→ **Provided information**:

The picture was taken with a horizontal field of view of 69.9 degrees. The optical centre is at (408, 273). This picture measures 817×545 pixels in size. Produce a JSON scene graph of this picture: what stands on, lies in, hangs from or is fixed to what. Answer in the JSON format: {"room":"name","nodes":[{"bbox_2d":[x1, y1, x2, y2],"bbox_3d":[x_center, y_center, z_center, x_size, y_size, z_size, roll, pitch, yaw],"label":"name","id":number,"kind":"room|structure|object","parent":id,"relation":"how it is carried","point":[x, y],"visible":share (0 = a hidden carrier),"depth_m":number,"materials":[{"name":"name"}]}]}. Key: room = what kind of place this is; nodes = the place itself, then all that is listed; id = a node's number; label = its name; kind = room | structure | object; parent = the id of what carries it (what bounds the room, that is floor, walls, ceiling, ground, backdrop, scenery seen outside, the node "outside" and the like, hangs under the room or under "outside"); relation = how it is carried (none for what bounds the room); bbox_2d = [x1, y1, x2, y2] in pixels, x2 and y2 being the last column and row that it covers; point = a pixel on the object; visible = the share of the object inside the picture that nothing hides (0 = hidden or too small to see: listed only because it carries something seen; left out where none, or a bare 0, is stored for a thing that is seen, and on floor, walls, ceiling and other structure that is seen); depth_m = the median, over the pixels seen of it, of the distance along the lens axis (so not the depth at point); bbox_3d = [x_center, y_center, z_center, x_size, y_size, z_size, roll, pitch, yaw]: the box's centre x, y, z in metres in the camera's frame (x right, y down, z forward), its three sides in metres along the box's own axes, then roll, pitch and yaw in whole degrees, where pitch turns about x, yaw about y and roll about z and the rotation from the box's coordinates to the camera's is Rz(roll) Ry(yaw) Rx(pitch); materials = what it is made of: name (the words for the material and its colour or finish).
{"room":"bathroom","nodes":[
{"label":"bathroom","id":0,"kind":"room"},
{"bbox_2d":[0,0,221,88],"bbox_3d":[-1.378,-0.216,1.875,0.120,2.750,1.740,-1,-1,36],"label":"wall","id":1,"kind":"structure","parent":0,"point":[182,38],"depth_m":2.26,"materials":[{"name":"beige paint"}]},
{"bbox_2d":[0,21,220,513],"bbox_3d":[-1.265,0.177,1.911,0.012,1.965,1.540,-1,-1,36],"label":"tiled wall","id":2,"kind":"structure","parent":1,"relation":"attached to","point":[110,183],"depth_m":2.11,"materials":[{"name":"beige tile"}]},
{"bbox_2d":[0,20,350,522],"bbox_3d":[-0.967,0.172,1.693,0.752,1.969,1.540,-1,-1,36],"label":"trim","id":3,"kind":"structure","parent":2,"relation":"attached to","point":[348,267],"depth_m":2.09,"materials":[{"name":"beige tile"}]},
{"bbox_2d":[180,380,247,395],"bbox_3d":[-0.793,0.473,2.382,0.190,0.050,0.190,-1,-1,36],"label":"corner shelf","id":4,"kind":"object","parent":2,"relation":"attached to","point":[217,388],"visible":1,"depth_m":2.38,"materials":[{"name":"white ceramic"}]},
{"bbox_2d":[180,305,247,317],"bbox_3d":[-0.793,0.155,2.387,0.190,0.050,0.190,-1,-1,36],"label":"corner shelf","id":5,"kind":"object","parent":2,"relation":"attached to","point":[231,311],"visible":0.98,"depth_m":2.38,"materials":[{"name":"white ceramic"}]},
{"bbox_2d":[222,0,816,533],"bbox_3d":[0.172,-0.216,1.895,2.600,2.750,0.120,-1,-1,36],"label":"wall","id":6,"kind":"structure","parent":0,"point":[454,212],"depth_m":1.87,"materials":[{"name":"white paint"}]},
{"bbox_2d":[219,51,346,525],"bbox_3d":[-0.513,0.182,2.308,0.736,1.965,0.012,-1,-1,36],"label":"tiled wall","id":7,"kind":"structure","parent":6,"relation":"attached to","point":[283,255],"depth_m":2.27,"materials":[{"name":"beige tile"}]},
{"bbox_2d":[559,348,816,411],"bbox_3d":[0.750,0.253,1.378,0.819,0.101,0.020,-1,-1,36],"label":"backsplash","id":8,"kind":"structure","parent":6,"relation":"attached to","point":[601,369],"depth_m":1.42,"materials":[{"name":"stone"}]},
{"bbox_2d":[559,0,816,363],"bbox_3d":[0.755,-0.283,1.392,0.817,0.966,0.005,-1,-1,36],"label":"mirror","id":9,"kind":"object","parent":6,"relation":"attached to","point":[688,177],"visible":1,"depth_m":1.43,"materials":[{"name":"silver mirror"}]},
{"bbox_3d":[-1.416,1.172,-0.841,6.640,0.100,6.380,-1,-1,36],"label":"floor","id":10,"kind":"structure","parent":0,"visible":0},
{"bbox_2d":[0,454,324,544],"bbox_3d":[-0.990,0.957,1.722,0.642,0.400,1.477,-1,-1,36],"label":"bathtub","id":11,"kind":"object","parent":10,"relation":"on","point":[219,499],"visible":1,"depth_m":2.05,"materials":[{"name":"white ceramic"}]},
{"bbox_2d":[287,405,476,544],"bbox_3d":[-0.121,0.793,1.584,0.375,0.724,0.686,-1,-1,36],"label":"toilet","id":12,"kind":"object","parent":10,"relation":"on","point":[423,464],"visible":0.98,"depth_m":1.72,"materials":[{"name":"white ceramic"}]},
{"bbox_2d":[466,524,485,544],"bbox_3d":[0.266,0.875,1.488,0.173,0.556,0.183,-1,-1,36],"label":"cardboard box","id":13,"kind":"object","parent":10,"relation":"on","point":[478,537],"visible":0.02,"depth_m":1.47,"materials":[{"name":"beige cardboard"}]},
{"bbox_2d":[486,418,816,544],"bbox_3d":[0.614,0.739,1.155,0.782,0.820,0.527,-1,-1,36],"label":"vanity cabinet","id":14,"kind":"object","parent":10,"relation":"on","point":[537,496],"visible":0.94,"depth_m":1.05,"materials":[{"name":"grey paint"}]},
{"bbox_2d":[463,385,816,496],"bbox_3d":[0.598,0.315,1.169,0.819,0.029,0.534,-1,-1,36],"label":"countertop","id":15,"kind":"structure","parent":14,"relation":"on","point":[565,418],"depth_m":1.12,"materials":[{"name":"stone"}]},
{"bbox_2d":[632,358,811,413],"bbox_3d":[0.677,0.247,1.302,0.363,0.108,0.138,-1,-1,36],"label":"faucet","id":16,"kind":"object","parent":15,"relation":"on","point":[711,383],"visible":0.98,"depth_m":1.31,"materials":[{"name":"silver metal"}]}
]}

→ **Requirement**: Set down the entire listing above again, word for word.

→ **Response to this exercise**:
The picture was taken with a horizontal field of view of 69.9 degrees. The optical centre is at (408, 273). This picture measures 817×545 pixels in size. Produce a JSON scene graph of this picture: what stands on, lies in, hangs from or is fixed to what. Answer in the JSON format: {"room":"name","nodes":[{"bbox_2d":[x1, y1, x2, y2],"bbox_3d":[x_center, y_center, z_center, x_size, y_size, z_size, roll, pitch, yaw],"label":"name","id":number,"kind":"room|structure|object","parent":id,"relation":"how it is carried","point":[x, y],"visible":share (0 = a hidden carrier),"depth_m":number,"materials":[{"name":"name"}]}]}. Key: room = what kind of place this is; nodes = the place itself, then all that is listed; id = a node's number; label = its name; kind = room | structure | object; parent = the id of what carries it (what bounds the room, that is floor, walls, ceiling, ground, backdrop, scenery seen outside, the node "outside" and the like, hangs under the room or under "outside"); relation = how it is carried (none for what bounds the room); bbox_2d = [x1, y1, x2, y2] in pixels, x2 and y2 being the last column and row that it covers; point = a pixel on the object; visible = the share of the object inside the picture that nothing hides (0 = hidden or too small to see: listed only because it carries something seen; left out where none, or a bare 0, is stored for a thing that is seen, and on floor, walls, ceiling and other structure that is seen); depth_m = the median, over the pixels seen of it, of the distance along the lens axis (so not the depth at point); bbox_3d = [x_center, y_center, z_center, x_size, y_size, z_size, roll, pitch, yaw]: the box's centre x, y, z in metres in the camera's frame (x right, y down, z forward), its three sides in metres along the box's own axes, then roll, pitch and yaw in whole degrees, where pitch turns about x, yaw about y and roll about z and the rotation from the box's coordinates to the camera's is Rz(roll) Ry(yaw) Rx(pitch); materials = what it is made of: name (the words for the material and its colour or finish).
{"room":"bathroom","nodes":[
{"label":"bathroom","id":0,"kind":"room"},
{"bbox_2d":[0,0,221,88],"bbox_3d":[-1.378,-0.216,1.875,0.120,2.750,1.740,-1,-1,36],"label":"wall","id":1,"kind":"structure","parent":0,"point":[182,38],"depth_m":2.26,"materials":[{"name":"beige paint"}]},
{"bbox_2d":[0,21,220,513],"bbox_3d":[-1.265,0.177,1.911,0.012,1.965,1.540,-1,-1,36],"label":"tiled wall","id":2,"kind":"structure","parent":1,"relation":"attached to","point":[110,183],"depth_m":2.11,"materials":[{"name":"beige tile"}]},
{"bbox_2d":[0,20,350,522],"bbox_3d":[-0.967,0.172,1.693,0.752,1.969,1.540,-1,-1,36],"label":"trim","id":3,"kind":"structure","parent":2,"relation":"attached to","point":[348,267],"depth_m":2.09,"materials":[{"name":"beige tile"}]},
{"bbox_2d":[180,380,247,395],"bbox_3d":[-0.793,0.473,2.382,0.190,0.050,0.190,-1,-1,36],"label":"corner shelf","id":4,"kind":"object","parent":2,"relation":"attached to","point":[217,388],"visible":1,"depth_m":2.38,"materials":[{"name":"white ceramic"}]},
{"bbox_2d":[180,305,247,317],"bbox_3d":[-0.793,0.155,2.387,0.190,0.050,0.190,-1,-1,36],"label":"corner shelf","id":5,"kind":"object","parent":2,"relation":"attached to","point":[231,311],"visible":0.98,"depth_m":2.38,"materials":[{"name":"white ceramic"}]},
{"bbox_2d":[222,0,816,533],"bbox_3d":[0.172,-0.216,1.895,2.600,2.750,0.120,-1,-1,36],"label":"wall","id":6,"kind":"structure","parent":0,"point":[454,212],"depth_m":1.87,"materials":[{"name":"white paint"}]},
{"bbox_2d":[219,51,346,525],"bbox_3d":[-0.513,0.182,2.308,0.736,1.965,0.012,-1,-1,36],"label":"tiled wall","id":7,"kind":"structure","parent":6,"relation":"attached to","point":[283,255],"depth_m":2.27,"materials":[{"name":"beige tile"}]},
{"bbox_2d":[559,348,816,411],"bbox_3d":[0.750,0.253,1.378,0.819,0.101,0.020,-1,-1,36],"label":"backsplash","id":8,"kind":"structure","parent":6,"relation":"attached to","point":[601,369],"depth_m":1.42,"materials":[{"name":"stone"}]},
{"bbox_2d":[559,0,816,363],"bbox_3d":[0.755,-0.283,1.392,0.817,0.966,0.005,-1,-1,36],"label":"mirror","id":9,"kind":"object","parent":6,"relation":"attached to","point":[688,177],"visible":1,"depth_m":1.43,"materials":[{"name":"silver mirror"}]},
{"bbox_3d":[-1.416,1.172,-0.841,6.640,0.100,6.380,-1,-1,36],"label":"floor","id":10,"kind":"structure","parent":0,"visible":0},
{"bbox_2d":[0,454,324,544],"bbox_3d":[-0.990,0.957,1.722,0.642,0.400,1.477,-1,-1,36],"label":"bathtub","id":11,"kind":"object","parent":10,"relation":"on","point":[219,499],"visible":1,"depth_m":2.05,"materials":[{"name":"white ceramic"}]},
{"bbox_2d":[287,405,476,544],"bbox_3d":[-0.121,0.793,1.584,0.375,0.724,0.686,-1,-1,36],"label":"toilet","id":12,"kind":"object","parent":10,"relation":"on","point":[423,464],"visible":0.98,"depth_m":1.72,"materials":[{"name":"white ceramic"}]},
{"bbox_2d":[466,524,485,544],"bbox_3d":[0.266,0.875,1.488,0.173,0.556,0.183,-1,-1,36],"label":"cardboard box","id":13,"kind":"object","parent":10,"relation":"on","point":[478,537],"visible":0.02,"depth_m":1.47,"materials":[{"name":"beige cardboard"}]},
{"bbox_2d":[486,418,816,544],"bbox_3d":[0.614,0.739,1.155,0.782,0.820,0.527,-1,-1,36],"label":"vanity cabinet","id":14,"kind":"object","parent":10,"relation":"on","point":[537,496],"visible":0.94,"depth_m":1.05,"materials":[{"name":"grey paint"}]},
{"bbox_2d":[463,385,816,496],"bbox_3d":[0.598,0.315,1.169,0.819,0.029,0.534,-1,-1,36],"label":"countertop","id":15,"kind":"structure","parent":14,"relation":"on","point":[565,418],"depth_m":1.12,"materials":[{"name":"stone"}]},
{"bbox_2d":[632,358,811,413],"bbox_3d":[0.677,0.247,1.302,0.363,0.108,0.138,-1,-1,36],"label":"faucet","id":16,"kind":"object","parent":15,"relation":"on","point":[711,383],"visible":0.98,"depth_m":1.31,"materials":[{"name":"silver metal"}]}
]}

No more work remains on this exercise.